*Task to carry out*: Word for word, and with pictures excluded, copy out all the records that follow.
....
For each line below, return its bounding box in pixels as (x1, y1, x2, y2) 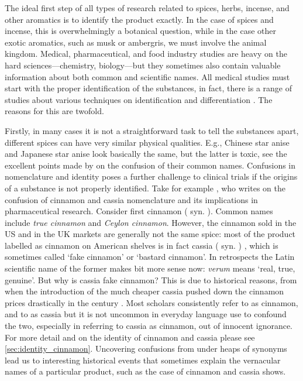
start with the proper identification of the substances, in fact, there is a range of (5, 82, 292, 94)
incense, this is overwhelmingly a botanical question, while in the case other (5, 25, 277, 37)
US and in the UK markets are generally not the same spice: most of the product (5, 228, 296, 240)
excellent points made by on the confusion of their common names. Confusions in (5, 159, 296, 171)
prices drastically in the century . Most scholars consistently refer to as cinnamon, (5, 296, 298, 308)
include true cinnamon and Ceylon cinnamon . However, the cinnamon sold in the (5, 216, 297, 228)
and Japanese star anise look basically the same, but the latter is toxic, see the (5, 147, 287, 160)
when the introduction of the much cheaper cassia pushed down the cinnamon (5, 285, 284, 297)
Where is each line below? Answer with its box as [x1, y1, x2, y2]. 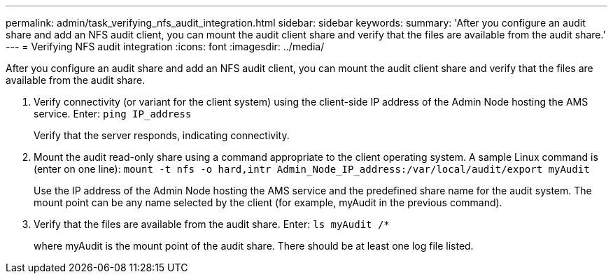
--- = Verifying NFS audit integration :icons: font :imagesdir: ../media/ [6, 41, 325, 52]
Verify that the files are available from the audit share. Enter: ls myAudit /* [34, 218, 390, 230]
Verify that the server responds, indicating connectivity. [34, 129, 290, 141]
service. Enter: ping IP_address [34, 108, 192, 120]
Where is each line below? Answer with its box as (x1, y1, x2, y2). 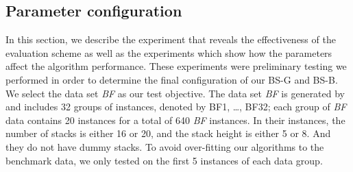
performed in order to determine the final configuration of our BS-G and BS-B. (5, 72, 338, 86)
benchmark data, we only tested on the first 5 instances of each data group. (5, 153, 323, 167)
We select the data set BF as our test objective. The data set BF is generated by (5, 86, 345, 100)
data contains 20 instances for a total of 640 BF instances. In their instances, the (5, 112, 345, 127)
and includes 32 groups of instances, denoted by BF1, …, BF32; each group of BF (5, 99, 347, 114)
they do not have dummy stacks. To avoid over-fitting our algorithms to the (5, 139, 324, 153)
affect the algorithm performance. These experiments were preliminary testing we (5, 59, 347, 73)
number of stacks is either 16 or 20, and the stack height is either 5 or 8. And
....
*Solution to the problem*:
For each line below, return its bounding box in pixels as (x1, y1, x2, y2) 
start with the proper identification of the substances, in fact, there is a range of (5, 82, 292, 94)
incense, this is overwhelmingly a botanical question, while in the case other (5, 25, 277, 37)
US and in the UK markets are generally not the same spice: most of the product (5, 228, 296, 240)
excellent points made by on the confusion of their common names. Confusions in (5, 159, 296, 171)
prices drastically in the century . Most scholars consistently refer to as cinnamon, (5, 296, 298, 308)
include true cinnamon and Ceylon cinnamon . However, the cinnamon sold in the (5, 216, 297, 228)
and Japanese star anise look basically the same, but the latter is toxic, see the (5, 147, 287, 160)
when the introduction of the much cheaper cassia pushed down the cinnamon (5, 285, 284, 297)
Where is each line below? Answer with its box as [x1, y1, x2, y2]. 
--- = Verifying NFS audit integration :icons: font :imagesdir: ../media/ [6, 41, 325, 52]
Verify that the files are available from the audit share. Enter: ls myAudit /* [34, 218, 390, 230]
Verify that the server responds, indicating connectivity. [34, 129, 290, 141]
service. Enter: ping IP_address [34, 108, 192, 120]
Where is each line below? Answer with its box as (x1, y1, x2, y2). 
performed in order to determine the final configuration of our BS-G and BS-B. (5, 72, 338, 86)
benchmark data, we only tested on the first 5 instances of each data group. (5, 153, 323, 167)
We select the data set BF as our test objective. The data set BF is generated by (5, 86, 345, 100)
data contains 20 instances for a total of 640 BF instances. In their instances, the (5, 112, 345, 127)
and includes 32 groups of instances, denoted by BF1, …, BF32; each group of BF (5, 99, 347, 114)
they do not have dummy stacks. To avoid over-fitting our algorithms to the (5, 139, 324, 153)
affect the algorithm performance. These experiments were preliminary testing we (5, 59, 347, 73)
number of stacks is either 16 or 20, and the stack height is either 5 or 8. And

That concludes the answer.